--- START ---

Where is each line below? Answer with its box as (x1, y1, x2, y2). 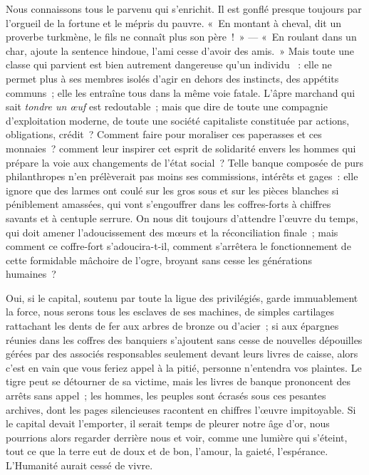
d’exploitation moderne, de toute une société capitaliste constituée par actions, (6, 113, 350, 127)
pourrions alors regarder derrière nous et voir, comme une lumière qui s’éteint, (6, 429, 348, 444)
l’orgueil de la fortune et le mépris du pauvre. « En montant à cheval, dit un (6, 15, 342, 30)
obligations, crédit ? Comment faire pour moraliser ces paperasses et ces (6, 127, 322, 142)
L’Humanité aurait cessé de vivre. (6, 458, 153, 472)
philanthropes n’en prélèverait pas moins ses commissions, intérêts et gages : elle (6, 169, 358, 184)
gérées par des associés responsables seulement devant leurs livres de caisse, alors (6, 346, 358, 361)
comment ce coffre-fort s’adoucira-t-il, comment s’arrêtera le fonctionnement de (6, 239, 351, 254)
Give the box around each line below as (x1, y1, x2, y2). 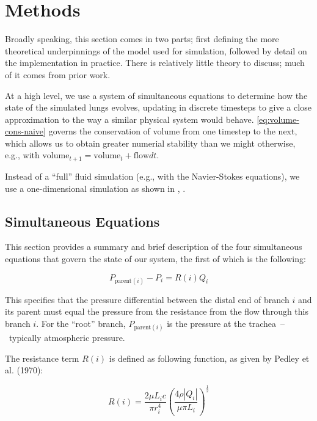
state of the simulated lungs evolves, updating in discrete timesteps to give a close (5, 101, 312, 114)
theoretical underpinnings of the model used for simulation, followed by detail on (5, 44, 307, 57)
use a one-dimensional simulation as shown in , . (5, 181, 186, 194)
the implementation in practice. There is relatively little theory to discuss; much (5, 56, 305, 69)
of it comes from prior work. (5, 68, 111, 81)
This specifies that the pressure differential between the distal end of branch (5, 293, 290, 306)
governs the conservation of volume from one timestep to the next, (48, 125, 297, 137)
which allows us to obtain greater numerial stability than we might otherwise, (5, 136, 296, 149)
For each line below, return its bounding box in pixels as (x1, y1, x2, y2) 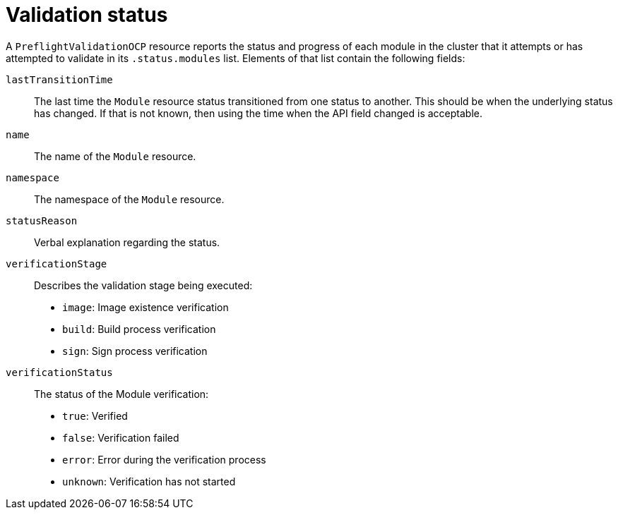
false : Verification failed (62, 431, 179, 444)
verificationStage (6, 257, 107, 269)
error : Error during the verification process (62, 453, 266, 466)
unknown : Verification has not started (62, 475, 236, 487)
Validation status (6, 3, 168, 27)
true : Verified (62, 409, 128, 422)
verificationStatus (6, 366, 113, 378)
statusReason (6, 214, 78, 226)
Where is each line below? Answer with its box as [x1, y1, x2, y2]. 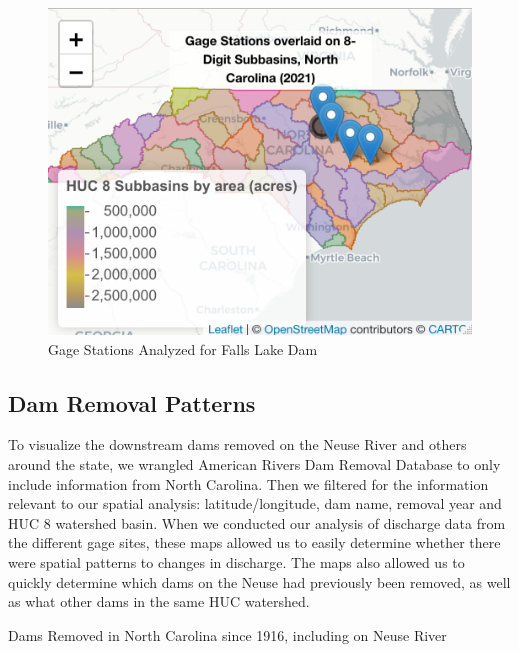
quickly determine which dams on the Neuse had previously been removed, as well [8, 571, 511, 592]
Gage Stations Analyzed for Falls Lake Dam [48, 338, 318, 359]
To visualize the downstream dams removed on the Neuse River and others [8, 434, 467, 455]
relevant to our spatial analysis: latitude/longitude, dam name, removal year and [8, 493, 502, 514]
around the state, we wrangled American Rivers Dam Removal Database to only [8, 454, 501, 475]
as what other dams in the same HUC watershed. [8, 591, 310, 612]
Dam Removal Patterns [8, 387, 256, 418]
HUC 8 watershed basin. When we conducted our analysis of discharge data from [8, 512, 506, 533]
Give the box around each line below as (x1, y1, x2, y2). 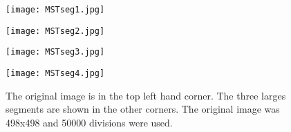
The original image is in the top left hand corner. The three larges (6, 88, 286, 102)
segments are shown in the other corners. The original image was (6, 102, 280, 116)
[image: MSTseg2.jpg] (6, 26, 105, 36)
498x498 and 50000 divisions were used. (6, 115, 173, 129)
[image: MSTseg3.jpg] (6, 47, 105, 57)
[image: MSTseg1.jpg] (6, 5, 105, 15)
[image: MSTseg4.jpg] (6, 68, 105, 78)
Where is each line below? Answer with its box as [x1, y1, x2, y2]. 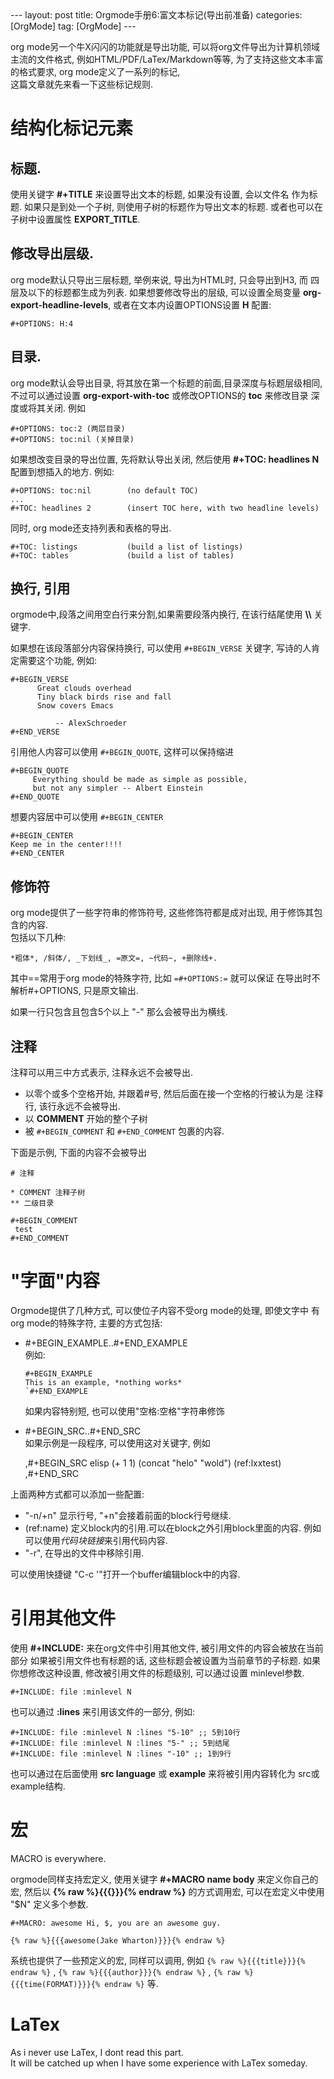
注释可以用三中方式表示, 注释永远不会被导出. [10, 1067, 194, 1079]
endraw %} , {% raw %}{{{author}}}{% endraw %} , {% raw [10, 1965, 241, 1977]
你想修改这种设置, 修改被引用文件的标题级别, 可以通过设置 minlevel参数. [10, 1667, 305, 1679]
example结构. [10, 1780, 66, 1792]
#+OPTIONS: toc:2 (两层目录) [10, 423, 126, 434]
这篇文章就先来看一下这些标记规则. [10, 78, 154, 90]
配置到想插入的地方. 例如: [10, 465, 115, 477]
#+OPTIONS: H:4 [10, 318, 74, 329]
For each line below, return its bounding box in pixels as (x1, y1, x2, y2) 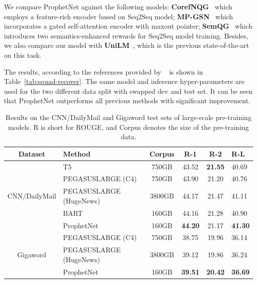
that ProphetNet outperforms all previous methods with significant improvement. (4, 95, 251, 106)
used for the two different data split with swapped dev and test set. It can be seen (4, 85, 253, 96)
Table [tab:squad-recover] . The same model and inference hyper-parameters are (4, 76, 245, 86)
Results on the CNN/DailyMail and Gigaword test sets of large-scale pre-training (5, 112, 252, 122)
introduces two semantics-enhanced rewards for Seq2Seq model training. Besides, (4, 30, 249, 40)
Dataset (18, 148, 45, 159)
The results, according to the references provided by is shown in (4, 66, 203, 77)
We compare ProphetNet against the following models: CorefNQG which (4, 1, 232, 11)
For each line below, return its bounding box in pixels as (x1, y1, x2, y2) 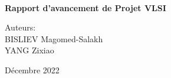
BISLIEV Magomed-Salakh (5, 32, 103, 45)
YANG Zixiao (5, 44, 54, 56)
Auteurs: (5, 21, 36, 33)
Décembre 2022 (5, 63, 60, 76)
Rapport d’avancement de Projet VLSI (5, 1, 166, 13)
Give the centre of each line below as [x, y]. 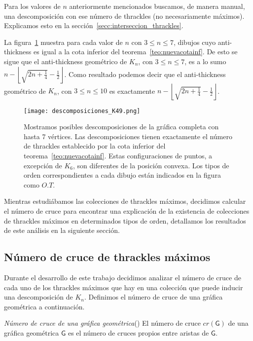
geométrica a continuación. [44, 306]
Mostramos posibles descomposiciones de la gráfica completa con [121, 127]
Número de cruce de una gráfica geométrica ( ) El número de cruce [102, 323]
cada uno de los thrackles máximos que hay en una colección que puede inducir [124, 287]
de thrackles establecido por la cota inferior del [95, 146]
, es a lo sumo [205, 61]
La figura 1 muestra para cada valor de [63, 42]
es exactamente [132, 91]
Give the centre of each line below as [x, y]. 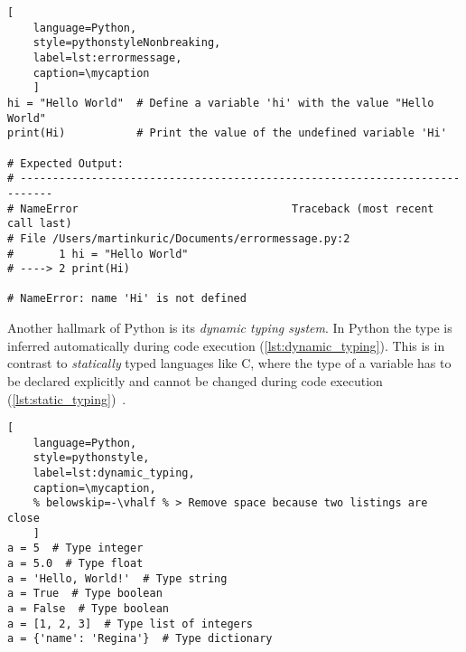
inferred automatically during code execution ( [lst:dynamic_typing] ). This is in [226, 345]
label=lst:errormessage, [107, 57]
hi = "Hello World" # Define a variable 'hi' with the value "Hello [221, 103]
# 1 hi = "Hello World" [98, 254]
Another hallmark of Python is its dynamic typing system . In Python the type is [230, 328]
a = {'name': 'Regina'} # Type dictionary [140, 639]
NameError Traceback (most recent [227, 208]
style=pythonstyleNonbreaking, [127, 43]
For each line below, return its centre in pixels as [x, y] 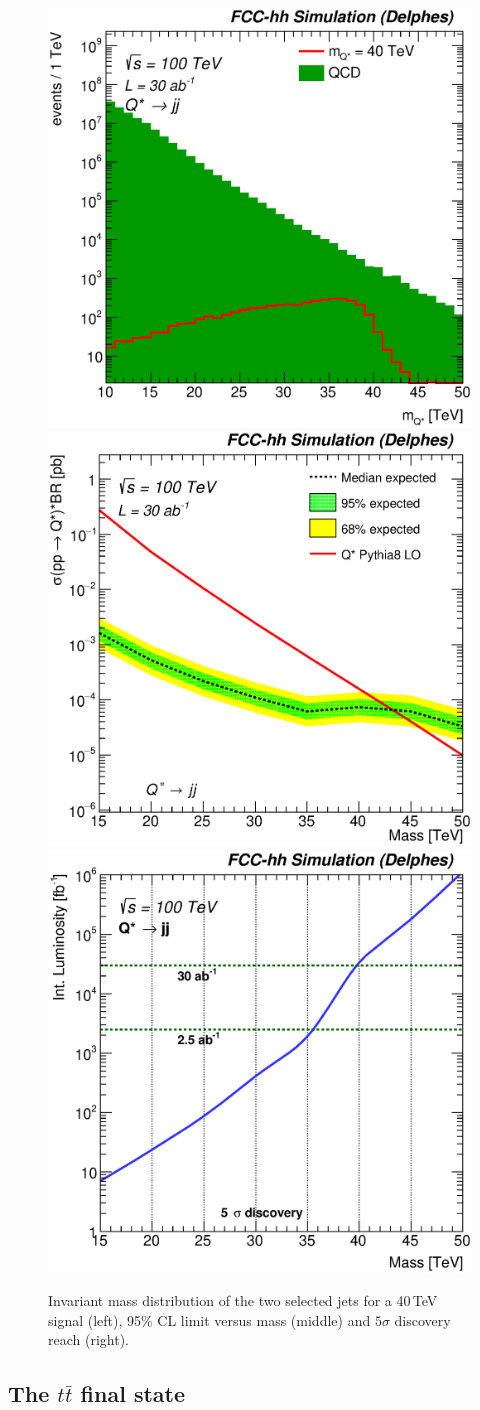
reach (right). [88, 1339]
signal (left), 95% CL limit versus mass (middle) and [209, 1319]
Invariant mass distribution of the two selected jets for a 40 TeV [243, 1300]
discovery [422, 1319]
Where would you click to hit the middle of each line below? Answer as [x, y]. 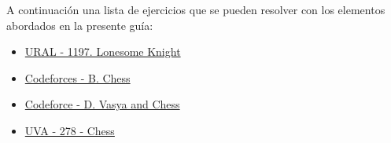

--- END ---

ASSIGNMENT »
Determine how many lines of this listing contain "gráfica", and give only the number.

ANSWER AREA »
2